Mais do que um produtor de música Eletrônica que ganhou atenção novamente na mídia após uma campanha bem-sucedida do Kickstarter ou pelo anúncio, após um hiato de 13 anos, de seu novo disco, Syro, Aphex Twin é um músico “cult”. Vale ressaltar que esse período de reclusão não significou falta de produção, pois Richard D. James, humano por trás do mito, sempre afirmou que a música é “um trabalho em progresso”, ditado pertinente, um dos poucos que o músico gosta de incorporar a sua vida – “afirmações fechadas são chatas, tornam as pessoas iguais e desinteressantes” -, pois este nunca parou de fazer sons e música, necessariamente nesta ordem. Sua história é rica em detalhes e nuances, mas dificilmente não conseguimos atribuí-lo ao título verdadeiro de “gênio”, ou seja, aquele que possui uma capacidade intelectual extraordinária e é por isso o alvoroço da mídia e fãs pelo seu retorno.

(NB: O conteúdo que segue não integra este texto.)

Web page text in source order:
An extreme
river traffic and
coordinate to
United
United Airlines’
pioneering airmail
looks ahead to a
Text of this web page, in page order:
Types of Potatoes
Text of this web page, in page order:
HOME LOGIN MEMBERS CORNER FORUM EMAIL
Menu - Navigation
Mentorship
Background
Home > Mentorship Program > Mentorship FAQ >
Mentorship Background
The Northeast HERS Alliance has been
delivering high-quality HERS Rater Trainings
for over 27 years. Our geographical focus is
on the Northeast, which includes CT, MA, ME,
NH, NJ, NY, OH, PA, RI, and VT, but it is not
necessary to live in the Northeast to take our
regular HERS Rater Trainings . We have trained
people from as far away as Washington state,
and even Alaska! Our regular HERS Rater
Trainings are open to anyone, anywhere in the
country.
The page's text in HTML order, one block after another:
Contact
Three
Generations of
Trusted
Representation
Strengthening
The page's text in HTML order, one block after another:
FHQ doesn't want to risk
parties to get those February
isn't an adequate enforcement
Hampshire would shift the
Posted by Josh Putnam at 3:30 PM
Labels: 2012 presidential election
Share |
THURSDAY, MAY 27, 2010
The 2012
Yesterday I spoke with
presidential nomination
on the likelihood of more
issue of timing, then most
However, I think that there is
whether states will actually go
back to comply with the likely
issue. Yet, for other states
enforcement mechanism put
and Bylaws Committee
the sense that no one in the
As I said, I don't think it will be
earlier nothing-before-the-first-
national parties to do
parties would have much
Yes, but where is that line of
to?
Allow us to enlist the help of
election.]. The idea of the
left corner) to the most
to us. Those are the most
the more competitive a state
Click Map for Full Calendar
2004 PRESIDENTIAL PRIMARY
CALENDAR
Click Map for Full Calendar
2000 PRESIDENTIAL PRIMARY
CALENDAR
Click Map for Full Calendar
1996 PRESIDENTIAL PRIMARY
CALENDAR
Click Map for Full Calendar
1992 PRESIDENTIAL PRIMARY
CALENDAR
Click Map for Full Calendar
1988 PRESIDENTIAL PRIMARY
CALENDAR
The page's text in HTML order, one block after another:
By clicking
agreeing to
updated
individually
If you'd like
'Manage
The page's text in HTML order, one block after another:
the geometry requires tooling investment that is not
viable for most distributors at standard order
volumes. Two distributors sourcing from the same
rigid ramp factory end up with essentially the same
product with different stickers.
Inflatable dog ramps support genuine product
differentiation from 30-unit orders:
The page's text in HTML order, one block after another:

Desde pequeno, o infante Richard gostava de construir circuitos, sejam eles de calculadoras, rádios ou sintetizadores. O que aprendia de prático no colégio era incorporado aos seus projetos pessoais, sempre livres devido o livre-arbítrio que os pais lhe apresentaram logo cedo – ele podia fazer o que bem entendesse nos arredores de sua casa – e não é à toa que ele se tornaria um eterno curioso e constante produtor. Curiosamente, sua vontade inicial era criar sons e não músicas; tirar barulho do que pudesse ser programado ou captado; desejo que moldou o que hoje conhecemos como seu som, algo como música Eletrônica ambiente e ácida. Seus trabalhos como DJ na adolescência lhe dariam a bagagem para entender o que estava tocando na época e o que ele poderia criar a partir de seu histórico. Chega a ser dificil de verdade definir as trilhas, não músicas, compostas por Aphex Twin: são sonhadoras, futuristas, excêntricas? Todos estes adjetivos cabem bem na sua extensa discografia.

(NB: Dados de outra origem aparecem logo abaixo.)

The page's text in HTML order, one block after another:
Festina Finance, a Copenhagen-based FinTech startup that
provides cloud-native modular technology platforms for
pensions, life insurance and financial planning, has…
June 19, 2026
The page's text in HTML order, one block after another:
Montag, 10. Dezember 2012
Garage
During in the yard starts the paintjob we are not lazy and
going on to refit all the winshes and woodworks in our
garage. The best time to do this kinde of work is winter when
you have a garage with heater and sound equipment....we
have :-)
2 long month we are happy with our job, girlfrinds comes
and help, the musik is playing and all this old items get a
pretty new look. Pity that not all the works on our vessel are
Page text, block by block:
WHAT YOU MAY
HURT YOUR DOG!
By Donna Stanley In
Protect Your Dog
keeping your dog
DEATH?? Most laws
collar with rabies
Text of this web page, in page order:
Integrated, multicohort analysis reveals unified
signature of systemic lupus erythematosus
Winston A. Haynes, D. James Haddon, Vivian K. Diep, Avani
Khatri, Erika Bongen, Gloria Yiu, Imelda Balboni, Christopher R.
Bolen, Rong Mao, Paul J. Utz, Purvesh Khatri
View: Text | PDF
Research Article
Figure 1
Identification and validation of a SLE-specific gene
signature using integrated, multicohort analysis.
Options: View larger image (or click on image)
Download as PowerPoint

Richard pode ser considerado um gênio não só pela sua capacidade logo cedo de construção de máquinas sonoras ao seu favor, algo que só evoluiu com tempo, como uma recente entrevista à Rolling Stone afirmou: “Aphex usa robôs em suas composições”. Tal atribuição vem, por exemplo, por mais uma entrevista concedida em 1993 ao famoso réporter de raves inglês Simon Reinolds, raridade de um ser tão adverso à abertura em palavras. Nela, que pode ser lida aqui, o música afirmava naquele tempo – que ainda se mostrava um embrião ao excesso de informação – que conseguia “ouvir cerca de 6000 discos em um ano e saber todos de cor” e que, assim como Mozart afirmou uma vez, construía as músicas em sua cabeça. Muitas vezes, criava trilhas que ele descartava por “já ter ouvido em algum lugar” para depois retornar à produção por ter “efetivamente escutado em sua cabeça somente”. Se perdia no próprio fluxo constante de ideias e era considerado maluco há 21 anos , um drogado desvairado. Incompreendido como muitos gênios já foram – Einsten, Hawking e Hendrix, só para considerar alguns.

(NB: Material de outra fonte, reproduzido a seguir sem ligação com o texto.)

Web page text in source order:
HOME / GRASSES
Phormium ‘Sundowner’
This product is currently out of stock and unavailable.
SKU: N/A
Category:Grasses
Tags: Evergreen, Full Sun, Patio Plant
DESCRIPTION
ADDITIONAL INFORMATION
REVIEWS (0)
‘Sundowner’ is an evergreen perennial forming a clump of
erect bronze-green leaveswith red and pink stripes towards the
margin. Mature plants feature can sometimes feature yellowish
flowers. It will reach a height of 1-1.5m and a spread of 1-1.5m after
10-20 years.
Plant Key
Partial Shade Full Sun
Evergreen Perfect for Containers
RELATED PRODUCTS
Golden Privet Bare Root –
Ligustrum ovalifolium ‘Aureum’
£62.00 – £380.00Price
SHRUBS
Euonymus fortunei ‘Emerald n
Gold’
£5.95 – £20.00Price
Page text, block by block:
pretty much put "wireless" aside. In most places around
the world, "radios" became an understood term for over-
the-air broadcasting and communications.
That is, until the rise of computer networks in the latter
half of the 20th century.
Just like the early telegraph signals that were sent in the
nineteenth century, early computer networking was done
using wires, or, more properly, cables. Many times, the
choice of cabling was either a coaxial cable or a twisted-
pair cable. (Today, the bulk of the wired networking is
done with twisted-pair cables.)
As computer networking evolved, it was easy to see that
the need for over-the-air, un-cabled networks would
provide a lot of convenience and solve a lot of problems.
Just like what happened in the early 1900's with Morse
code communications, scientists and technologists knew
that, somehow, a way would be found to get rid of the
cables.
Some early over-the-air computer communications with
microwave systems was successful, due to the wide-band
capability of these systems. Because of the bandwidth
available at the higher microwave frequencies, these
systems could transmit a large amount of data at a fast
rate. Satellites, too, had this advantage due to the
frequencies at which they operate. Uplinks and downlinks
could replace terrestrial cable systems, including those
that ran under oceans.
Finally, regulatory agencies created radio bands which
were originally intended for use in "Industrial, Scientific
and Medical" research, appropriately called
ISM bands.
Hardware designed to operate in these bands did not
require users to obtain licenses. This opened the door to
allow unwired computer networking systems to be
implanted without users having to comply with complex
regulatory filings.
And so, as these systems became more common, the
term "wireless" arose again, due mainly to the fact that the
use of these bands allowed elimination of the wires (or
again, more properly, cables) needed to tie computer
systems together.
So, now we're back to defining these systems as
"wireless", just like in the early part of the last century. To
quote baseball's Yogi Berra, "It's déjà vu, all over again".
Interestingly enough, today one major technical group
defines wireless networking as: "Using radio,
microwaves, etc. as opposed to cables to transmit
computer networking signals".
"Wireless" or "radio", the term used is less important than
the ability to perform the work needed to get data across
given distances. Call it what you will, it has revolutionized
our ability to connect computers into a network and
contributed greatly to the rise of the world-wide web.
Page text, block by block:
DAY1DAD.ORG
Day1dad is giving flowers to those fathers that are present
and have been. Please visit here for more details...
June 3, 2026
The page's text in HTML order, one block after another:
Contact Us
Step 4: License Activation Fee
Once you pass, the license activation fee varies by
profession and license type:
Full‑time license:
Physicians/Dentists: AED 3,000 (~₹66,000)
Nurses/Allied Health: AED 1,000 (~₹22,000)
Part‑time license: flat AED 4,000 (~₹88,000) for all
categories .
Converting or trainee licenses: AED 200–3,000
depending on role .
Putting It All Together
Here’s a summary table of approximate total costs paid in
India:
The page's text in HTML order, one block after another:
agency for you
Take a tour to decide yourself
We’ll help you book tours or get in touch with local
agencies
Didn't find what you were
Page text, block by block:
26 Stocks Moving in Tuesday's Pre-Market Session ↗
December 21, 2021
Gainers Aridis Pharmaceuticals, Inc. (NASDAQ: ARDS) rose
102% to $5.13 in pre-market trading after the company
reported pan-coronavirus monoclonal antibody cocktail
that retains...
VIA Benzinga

A incompreensão chega em sua própria expressão, a música. Escute por exemplo o seu “primeiro” LP (porque sua biblioteca musical criada excede a capacidade da maior parte da população em absorver músicas – muito som para pouco tempo de vida) e tente não se ver em uma trilha-sonora espacial perfeita para qualquer filme futurista como Blade Runner, Vingador do Futuro ou Minority Report. Selected Ambient Works 85-92 é uma das obras mais brilhantes já feitas na música, perceba as suas nuances sonoras, atmosferas e ambientes criados virtualmente, todos conduzidos com batidas descompassadas e inovadoras até hoje e tente não se chocar com seu expressionismo sentimental (a passagem pela melancolia, euforia e tristeza, todos sentimentos que Aphex construía muitas vezes sem nem os sentir verdadeiramente). São lapsos de ideias, eurekas, como gostamos de falar. Vale ressaltar que o trabalho contém faixas com quase 30 anos de idade. Isso porque estamos na “nova fronteira sonora da música”, a Eletrônica – para onde podemos expandir daqui?. Tal pergunta foi feita por Richard ainda jovem e respondida logo em seguida.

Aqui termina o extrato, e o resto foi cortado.